Task to complete: In the records below, find the line that contains "exist under the" and the line that contains "nehmen und darin". Set down exactly those lines and every line between them, and nothing more.

Records provided:
=== Section Start ===

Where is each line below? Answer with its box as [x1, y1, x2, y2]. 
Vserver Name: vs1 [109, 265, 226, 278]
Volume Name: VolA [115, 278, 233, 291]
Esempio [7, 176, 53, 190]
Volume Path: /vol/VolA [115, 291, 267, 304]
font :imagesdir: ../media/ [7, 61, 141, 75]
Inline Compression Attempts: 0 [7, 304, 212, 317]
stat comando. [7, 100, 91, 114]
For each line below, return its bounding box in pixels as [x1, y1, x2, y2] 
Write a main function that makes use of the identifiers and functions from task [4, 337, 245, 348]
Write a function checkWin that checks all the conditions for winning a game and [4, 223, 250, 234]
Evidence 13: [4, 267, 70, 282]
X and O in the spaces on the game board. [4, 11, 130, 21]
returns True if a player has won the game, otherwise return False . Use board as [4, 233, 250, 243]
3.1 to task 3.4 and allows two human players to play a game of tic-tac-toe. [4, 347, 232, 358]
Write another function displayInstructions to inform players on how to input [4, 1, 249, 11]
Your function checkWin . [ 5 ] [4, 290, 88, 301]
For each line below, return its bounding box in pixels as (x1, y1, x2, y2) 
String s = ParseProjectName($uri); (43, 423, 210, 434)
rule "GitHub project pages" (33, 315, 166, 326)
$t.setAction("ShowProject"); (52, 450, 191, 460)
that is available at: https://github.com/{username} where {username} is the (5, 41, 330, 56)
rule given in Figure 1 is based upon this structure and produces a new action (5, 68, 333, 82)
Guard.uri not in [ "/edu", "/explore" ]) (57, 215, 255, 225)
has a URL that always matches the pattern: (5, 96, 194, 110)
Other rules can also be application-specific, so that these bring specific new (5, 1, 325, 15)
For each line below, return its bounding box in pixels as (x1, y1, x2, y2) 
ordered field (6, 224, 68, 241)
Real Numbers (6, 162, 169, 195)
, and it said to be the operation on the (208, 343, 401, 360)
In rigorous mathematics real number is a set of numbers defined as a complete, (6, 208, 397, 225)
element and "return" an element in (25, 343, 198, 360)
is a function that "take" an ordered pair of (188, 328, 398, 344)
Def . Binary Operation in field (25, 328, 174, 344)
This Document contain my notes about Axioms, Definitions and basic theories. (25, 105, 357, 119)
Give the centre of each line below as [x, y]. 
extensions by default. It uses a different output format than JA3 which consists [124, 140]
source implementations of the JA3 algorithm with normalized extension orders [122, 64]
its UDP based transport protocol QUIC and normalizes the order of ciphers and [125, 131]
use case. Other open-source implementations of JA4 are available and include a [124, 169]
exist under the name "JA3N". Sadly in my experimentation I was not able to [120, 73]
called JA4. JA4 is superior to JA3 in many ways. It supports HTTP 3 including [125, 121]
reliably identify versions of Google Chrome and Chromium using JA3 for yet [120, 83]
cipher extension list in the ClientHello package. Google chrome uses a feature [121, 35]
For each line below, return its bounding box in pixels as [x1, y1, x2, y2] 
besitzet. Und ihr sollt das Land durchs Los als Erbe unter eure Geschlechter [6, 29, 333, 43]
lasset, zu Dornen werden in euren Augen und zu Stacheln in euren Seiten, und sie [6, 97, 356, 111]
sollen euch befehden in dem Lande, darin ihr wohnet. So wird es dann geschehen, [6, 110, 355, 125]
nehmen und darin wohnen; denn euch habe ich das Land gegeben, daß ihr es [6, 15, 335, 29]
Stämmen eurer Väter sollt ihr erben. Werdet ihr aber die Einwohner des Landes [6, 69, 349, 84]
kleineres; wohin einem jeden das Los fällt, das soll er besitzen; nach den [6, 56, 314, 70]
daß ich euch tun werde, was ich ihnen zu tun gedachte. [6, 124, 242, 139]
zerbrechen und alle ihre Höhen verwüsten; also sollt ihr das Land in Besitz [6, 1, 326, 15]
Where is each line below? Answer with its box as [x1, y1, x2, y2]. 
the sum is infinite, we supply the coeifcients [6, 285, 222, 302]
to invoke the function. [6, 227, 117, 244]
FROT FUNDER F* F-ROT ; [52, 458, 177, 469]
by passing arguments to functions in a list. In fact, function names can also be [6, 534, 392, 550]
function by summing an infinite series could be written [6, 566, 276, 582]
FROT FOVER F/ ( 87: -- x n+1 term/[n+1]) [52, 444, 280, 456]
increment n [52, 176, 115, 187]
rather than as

=== Section End ===

Output for this task:
exist under the name "JA3N". Sadly in my experimentation I was not able to [120, 73]
called JA4. JA4 is superior to JA3 in many ways. It supports HTTP 3 including [125, 121]
reliably identify versions of Google Chrome and Chromium using JA3 for yet [120, 83]
cipher extension list in the ClientHello package. Google chrome uses a feature [121, 35]
For each line below, return its bounding box in pixels as [x1, y1, x2, y2] 
besitzet. Und ihr sollt das Land durchs Los als Erbe unter eure Geschlechter [6, 29, 333, 43]
lasset, zu Dornen werden in euren Augen und zu Stacheln in euren Seiten, und sie [6, 97, 356, 111]
sollen euch befehden in dem Lande, darin ihr wohnet. So wird es dann geschehen, [6, 110, 355, 125]
nehmen und darin wohnen; denn euch habe ich das Land gegeben, daß ihr es [6, 15, 335, 29]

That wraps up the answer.